Trey Songz singles chronology
| "I Invented Sex" (2009) | "Say Aah" (2010) | "Neighbors Know My Name" (2010) |

Fabolous singles chronology
| "Everything, Everyday, Everywhere" (2009) | "Say Aah" (2009) | "Money Goes, Honey Stay (When the Money Goes Remix)" (2009) |

= Say Aah =

2010 single by Trey Songz featuring Fabolous

"Say Aah" is a song by American singer Trey Songz featuring American rapper Fabolous. The track was written by the two along with Nate Walka, Ronald M. Ferebee Jr., Tony Scales, and Don Correll, with the latter producing it with Troy Taylor and Young Yonny. It was released on January 12, 2010, as the fourth single from Songz's third studio effort, Ready (2009). The song has lyrical content referring to a night of drinking during a birthday celebration, with the title referencing the eponymous phrase said by doctors or dentists to denote a patient's oral treatment.
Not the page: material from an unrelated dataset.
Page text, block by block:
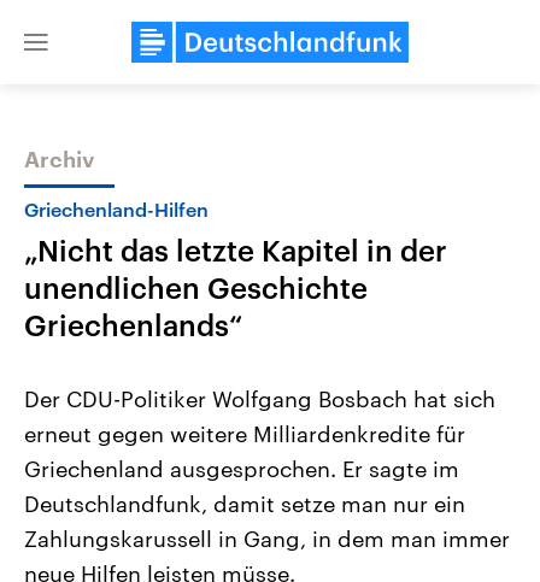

The song received mostly positive reviews, and became Songz's biggest hit at the time, reaching number nine on the US Billboard Hot 100, his first top ten hit. Additionally, it reached number three on the Hot R&B/Hip-Hop Songs chart, and peaked at sixteen on the Pop Songs chart. The song was later certified Double Platinum in the United States by the RIAA. "Say Aah" became Songz's first song to chart internationally, reaching number forty-three in Canada. The music video features Songz and Fabolous at a club, and serves as a predecessor to the video for "I Invented Sex", also by Songz. The song was nominated for "Viewers' Choice" and "Best Collaboration" at the 2010 BET Awards.

==Background==
Recorded at Atlanta's D2 Music Studios in 2009, "Say Aah" was written by Trey Songz, Fabolous, Nate Walka, Ronald M. Ferebee Jr., and Tony "Chef Tone" Scales. Produced by Young Yonny and Troy Taylor. Taylor himself recorded the song while Jean Marie Horvat mixed the track. According to Songz in an interview with GoWhereHipHop, Fabolous decided to record a verse for track the day Ready was set to be mastered, which was during the week of the release of his fifth studio album Loso's Way. In an August 2009 interview, when asked about Fabolous's appearance on the track Songz insinuated that "Say Aah" would be released as one of the last singles from Ready, calling it "one of the hottest club records to be out next year." The first remix of the song to be released also features American rapper Young Jeezy, while another features fellow American rappers Juelz Santana and Ace Hood. Female rappers Shonie, Trina and Brianna released a "Ladies Remix" to the song in December 2009. R&B singer Teairra Mari released her remix of the song in January 2010.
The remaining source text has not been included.